Maneco
Corría el año 1975, era muy joven, buen estado de salud, eso creía, época de mucha actividad, trabajo, estudios, crianza y educación de mis pequeños hijos, hasta que comencé con algunos problemas en mi sistema digestivo, no se encontraban las causas y se calmaban parcialmente con remedios de venta libre, como pastillas de carbón y otros. Alrededor de octubre de 1976 se me agravaron y concurrí a una consulta en mi hospital. Luego de distintos estudios, (radiografías, endoscopías y otros) se descubrió dentro de mi estómago una imagen sospechosa y me dijeron que debían efectuarme una intervención quirúrgica para quitar un problema. Dije que sí. Fue el 3 de diciembre de 1976. Allí se me extrajo una parte del estómago, en la que había un tumor. Inicialmente se creyó que era un carcinoma gástrico. Se observó en la operación o después de ella, no recuerdo, que había una metástasis hepática. Una vez dado de alta, debido a mi curiosidad y preocupación, intenté averiguar de qué se trataba, en otro lado, porque antes, hablo de la década del 70 del siglo pasado, muchos profesionales no informaban al paciente sobre el problema que padecía, transmitiendo a su familia el diagnóstico. La única persona mayor de mi familia en Buenos Aires era mi esposa, que en ese momento estaba embarazada. No había ningún otro familiar a quien comunicarle mi situación y a ella quizás no le informaron por su estado de gravidez. Conseguí el diagnóstico. Pregunté qué significaba eso a un conocido, integrante del sistema de salud, sin aclararle de quién era. Me dijo que era maligno y que los tiempos de vida eran pocos. Se derrumbó el mundo sobre mí. Lloré los primeros instantes. Me hice la pregunta que casi todos se hacen en ese trance: “Por qué a mí?”. Era joven, con poco más de 30 años, tenía dos hijos muy pequeños y el tercero en camino, casi como que recién empezaba mi vida. Me recompuse, junté fuerzas. Pensé que mi familia quedaría desamparada y busqué algunas compañías de seguro que me cubran por riesgo de vida, por la mayor cantidad de dinero posible, para que mi esposa y mis hijos tuvieran lo suficiente para vivir económicamente algún tiempo si yo falleciera. Me encontré con una realidad que desconocía. Debía decir la verdad de mi salud a esas compañías sobre lo que me preguntaran, no mentir, algo que no estaba en mi intención, mentir y, además, debería hacer una revisión médica, donde seguro aparecerían mis males. Imposible. No me asegurarían. Lo descarté.

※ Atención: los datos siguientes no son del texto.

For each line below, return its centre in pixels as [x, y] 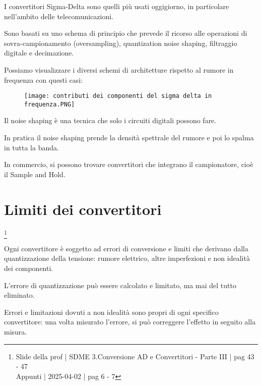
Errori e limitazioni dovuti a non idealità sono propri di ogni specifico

Pasado cierto tiempo y con otros estudios, se determinó que el diagnóstico correcto era el de tumor carcinoide gástrico con metástasis hepática, un poco más alentador (hoy en vez de carcinoide se denomina neuroendocrino). La metástasis comprendía un tumor bastante grande y muchos otros menores.
Tiempo después, en 1977, tuve otra vez más problemas digestivos, con los anteriores y nuevos síntomas, como enrojecimientos y picazón en las plantas de las manos y los pies, faciales, en el pecho y en la espalda, entre otros lugares, con sofocos y calores, causantes de muchos malestares. Luego de nuevos estudios se agregó al diagnóstico anterior el de “síndrome carcinoide”, que es la consecuencia de la actividad de los tumores en este tipo de mal, que al volcar ellos al torrente sanguíneo excesiva cantidad de elementos se tornan muy perjudiciales. El diagnóstico final quedó: “Tumor carcinoide gástrico con metástasis hepática con síndrome carcinoide”
A mediados de 1981, en un hospital de la Ciudad de Buenos Aires, a través de un catéter, se me efectuó la embolización de la arteria hepática, procedimiento novedoso en esa época, que implica la anulación de esa arteria para evitar la irrigación de los tumores, para que no se nutrieran con sangre, pero no resultó. Como consecuencia de ese procedimiento se me produjo hipertensión severa (24), entré en coma y fui llevado inconsciente a terapia intensiva, recuperándome uno o dos días después.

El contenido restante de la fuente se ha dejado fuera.